Rui's Blog

[2019 FAST] DistCache: Provable Load Balancing for Large-Scale Storage Systems with Distributed...



This paper presents a new distributed caching mechanism for addressing load imbalance in large-scale storage systems.

Background & Motivation

Cloud service providers use large clusters to store data. The data access workload is skewed (power law distribution), which creates load imbalance, resulting in low throughput and long tail latencies. The objective is to achieve load balancing in distributed storage systems.
A common approach is to add a front-end cache node as a load balancer.
The problem is that nowadays, cloud-scale distributed storage spans across many clusters, which exposes scalability issues. Given that the cache throughput is 10-100 times of the server throughput, one caching node (e.g., a switch) can only guarantee load balancing for 10-100 servers (a few racks of servers within a cluster). In other words, a single cache node only guarantees intra-cluster load balancing, not inter-cluster load balancing.
Adding one cache node as the load balancer within each cluster also doesn't work: between clusters, load imbalance still exists.

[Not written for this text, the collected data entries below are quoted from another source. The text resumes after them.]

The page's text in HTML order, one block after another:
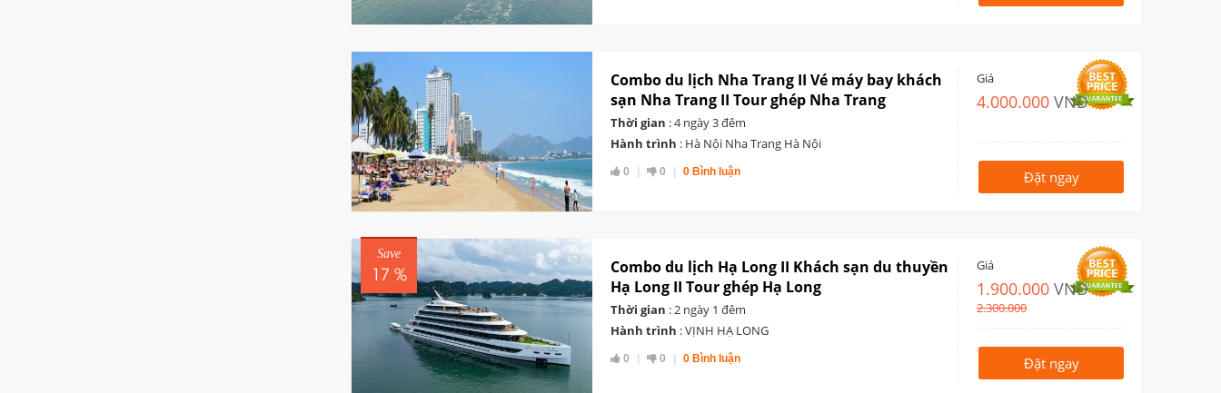
Combo du lịch Nha Trang II Vé máy bay khách
sạn Nha Trang II Tour ghép Nha Trang
Thời gian : 4 ngày 3 đêm
Hành trình : Hà Nội Nha Trang Hà Nội
0 0 0 Bình luận
Giá
4.000.000 VNĐ
Đặt ngay
Save
17 %
Combo du lịch Hạ Long II Khách sạn du thuyền
Hạ Long II Tour ghép Hạ Long
Thời gian : 2 ngày 1 đêm
Hành trình : VỊNH HẠ LONG
0 0 0 Bình luận
Giá
1.900.000 VNĐ
2.300.000
Đặt ngay
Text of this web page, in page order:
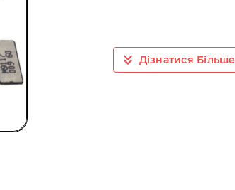
Дізнатися Більше
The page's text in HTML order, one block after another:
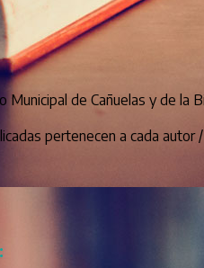
de Cañuelas y de la
pertenecen a cada
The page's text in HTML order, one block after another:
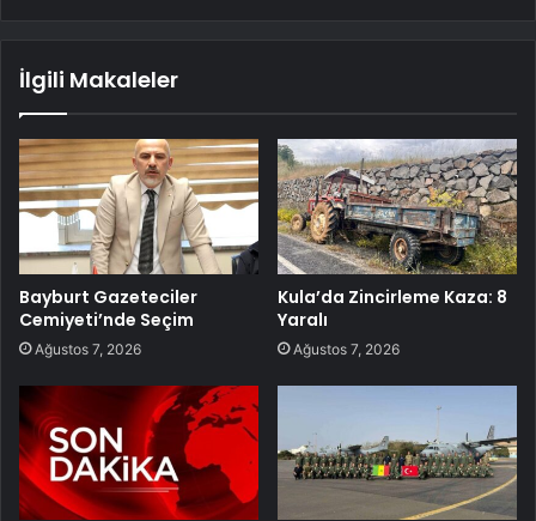
İlgili Makaleler
Bayburt Gazeteciler
Cemiyeti’nde Seçim
Ağustos 7, 2026
Kula’da Zincirleme Kaza: 8
Yaralı
Ağustos 7, 2026
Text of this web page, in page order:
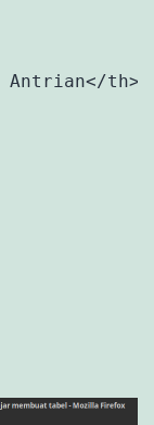
Antrian</th>
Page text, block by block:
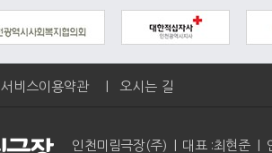
서비스이용약관 오시는 길
인천미림극장(주) | 대표 :최현준 |
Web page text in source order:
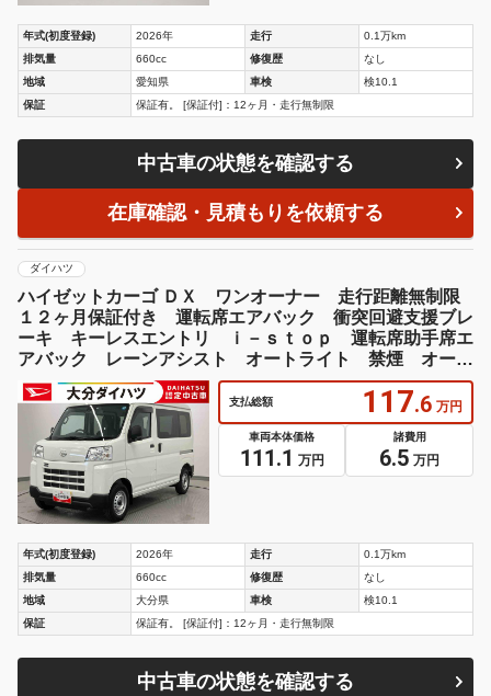
年式(初度登録) 2026年 走行
0.1万km
排気量
660cc 修復歴
なし
地域
愛知県 車検
検10.1
保証
保証有。 [保証付]：12ヶ月・走行無制限
中古車の状態を確認する
在庫確認・見積もりを依頼する
ダイハツ
ハイゼットカーゴ ＤＸ ワンオーナー 走行距離無制限
１２ヶ月保証付き 運転席エアバック 衝突回避支援ブレ
ーキ キーレスエントリ ｉ－ｓｔｏｐ 運転席助手席エ
アバック レーンアシスト オートライト 禁煙 オート
マチックハイビーム １オーナー
支払総額 117.6 万円
車両本体価格
111.1 万円
諸費用
6.5 万円
年式(初度登録) 2026年 走行
0.1万km
排気量
660cc 修復歴
なし
地域
大分県 車検
検10.1
保証
保証有。 [保証付]：12ヶ月・走行無制限
中古車の状態を確認する
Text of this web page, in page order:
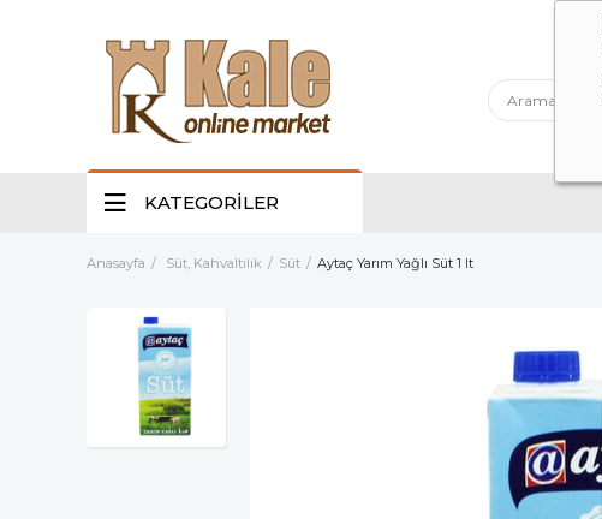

Adding another cache node atop all the per-cluster cache nodes does not work due to the throughput constraint.
Thus, we need a layer of distributed caching as the load balancer.

Design & Implementation

Some key design choices include:
  • Cache allocation with independent hash functions: The intuition is that if one cache node in a layer is overloaded by receiving too many queries to its cached objects, because the hash functions of the two layers are independent, the set of hot objects would be distributed to multiple cache nodes in another layer with high probability.
  • Query routing with the power-of-two-choices: The sender of a query looks at the loads of the cache nodes that cache the queried object and sends the query to the less-loaded node.
These mechanisms can be applied recursively for multi-layer hierarchical caching.